To do
From the first line of the records below, transcribe each line exactly up to and including the one with "uno, el shift-register"; pictures stay out.

Data supplied
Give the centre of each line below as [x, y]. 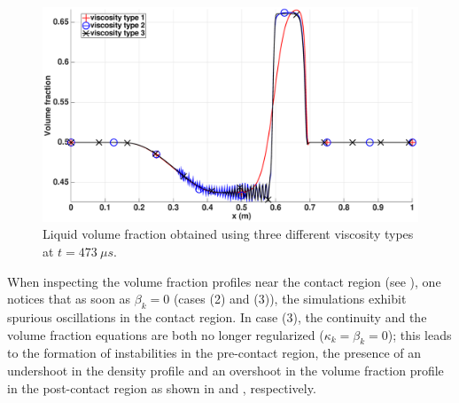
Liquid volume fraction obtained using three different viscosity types [228, 234]
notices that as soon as [69, 299]
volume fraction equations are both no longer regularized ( [166, 334]
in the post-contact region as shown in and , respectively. [162, 387]
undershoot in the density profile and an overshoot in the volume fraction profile [226, 370]
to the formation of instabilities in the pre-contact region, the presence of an [214, 353]
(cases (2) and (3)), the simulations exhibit [290, 299]
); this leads [420, 334]
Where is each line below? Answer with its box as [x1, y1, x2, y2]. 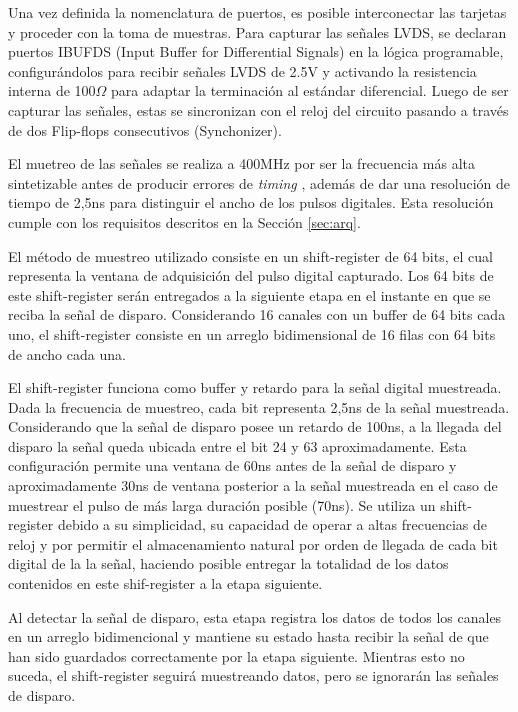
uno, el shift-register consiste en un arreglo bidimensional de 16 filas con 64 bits [8, 323, 496, 344]
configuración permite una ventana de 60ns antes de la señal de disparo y [8, 455, 457, 476]
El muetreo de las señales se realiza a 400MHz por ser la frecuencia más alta [8, 153, 476, 174]
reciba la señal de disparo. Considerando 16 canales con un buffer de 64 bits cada [8, 304, 506, 325]
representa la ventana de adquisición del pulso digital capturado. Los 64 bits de [8, 265, 494, 286]
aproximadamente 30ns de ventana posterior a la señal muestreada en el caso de [8, 475, 498, 496]
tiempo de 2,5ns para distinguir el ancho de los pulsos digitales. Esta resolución [8, 192, 494, 213]
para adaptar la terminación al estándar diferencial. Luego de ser [111, 80, 509, 101]
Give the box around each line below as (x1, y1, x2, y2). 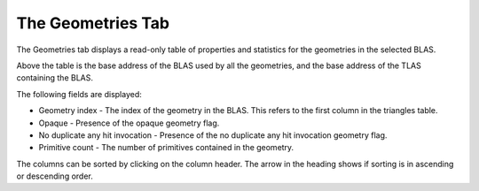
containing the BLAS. (16, 73, 93, 83)
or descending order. (16, 171, 93, 181)
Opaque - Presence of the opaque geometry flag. (38, 118, 220, 128)
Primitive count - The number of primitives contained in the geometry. (38, 142, 294, 153)
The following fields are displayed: (16, 88, 142, 99)
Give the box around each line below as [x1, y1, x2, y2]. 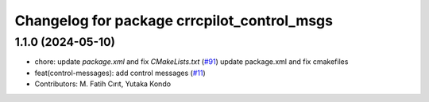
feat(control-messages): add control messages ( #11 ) [34, 68, 206, 77]
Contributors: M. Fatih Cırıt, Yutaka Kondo [34, 79, 171, 89]
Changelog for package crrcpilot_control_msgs [14, 12, 334, 29]
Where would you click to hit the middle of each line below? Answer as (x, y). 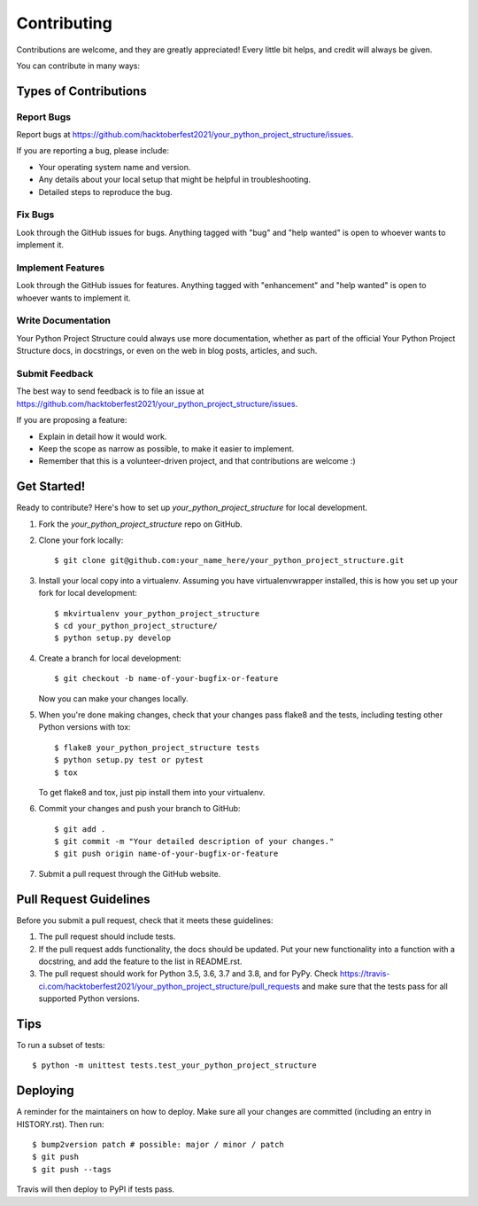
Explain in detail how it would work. (103, 436)
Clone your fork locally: (81, 540)
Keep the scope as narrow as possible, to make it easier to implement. (166, 449)
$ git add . (80, 829)
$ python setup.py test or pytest (129, 760)
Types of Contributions (81, 91)
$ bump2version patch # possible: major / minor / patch (158, 1145)
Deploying (45, 1091)
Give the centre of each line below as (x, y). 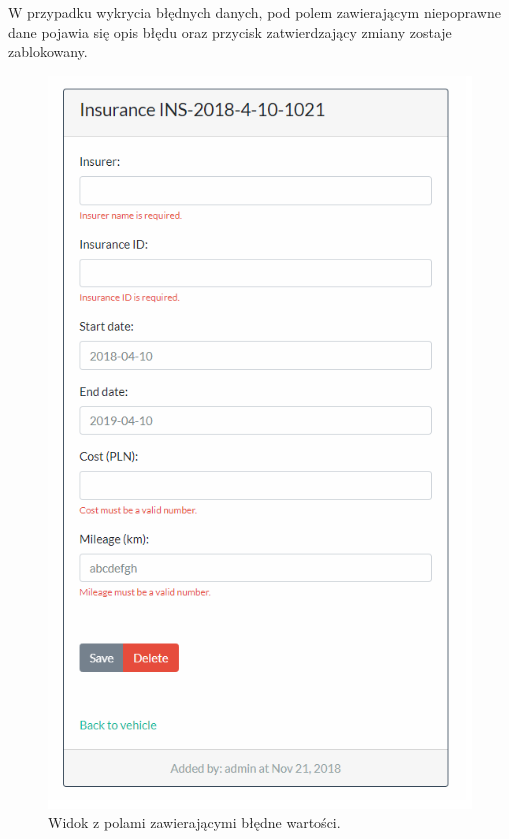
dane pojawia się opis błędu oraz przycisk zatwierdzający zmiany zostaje (230, 31)
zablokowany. (48, 51)
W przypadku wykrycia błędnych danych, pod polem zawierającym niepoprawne (254, 12)
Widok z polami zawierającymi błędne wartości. (194, 822)
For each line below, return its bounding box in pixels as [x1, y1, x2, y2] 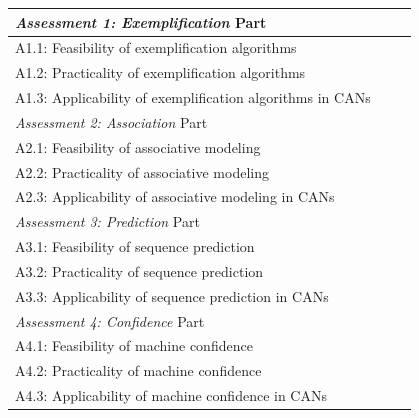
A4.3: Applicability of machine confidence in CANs [15, 385, 327, 406]
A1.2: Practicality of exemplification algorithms [15, 62, 306, 83]
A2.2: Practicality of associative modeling [15, 161, 269, 182]
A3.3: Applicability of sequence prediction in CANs [15, 285, 329, 306]
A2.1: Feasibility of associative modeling [15, 136, 261, 157]
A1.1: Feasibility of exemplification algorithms [15, 37, 297, 58]
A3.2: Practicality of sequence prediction [15, 260, 264, 281]
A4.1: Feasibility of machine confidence [15, 335, 253, 356]
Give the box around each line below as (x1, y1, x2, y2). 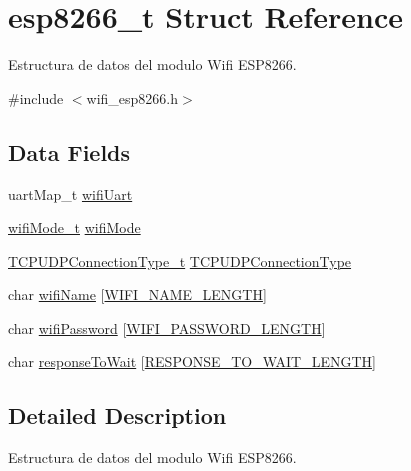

Solved problem
Give the centre of each line below as [x, y]. 
Liquid volume fraction obtained using three different viscosity types [228, 234]
notices that as soon as [69, 299]
volume fraction equations are both no longer regularized ( [166, 334]
in the post-contact region as shown in and , respectively. [162, 387]
undershoot in the density profile and an overshoot in the volume fraction profile [226, 370]
to the formation of instabilities in the pre-contact region, the presence of an [214, 353]
(cases (2) and (3)), the simulations exhibit [290, 299]
); this leads [420, 334]
Where is each line below? Answer with its box as [x1, y1, x2, y2]. 
uno, el shift-register consiste en un arreglo bidimensional de 16 filas con 64 bits [8, 323, 496, 344]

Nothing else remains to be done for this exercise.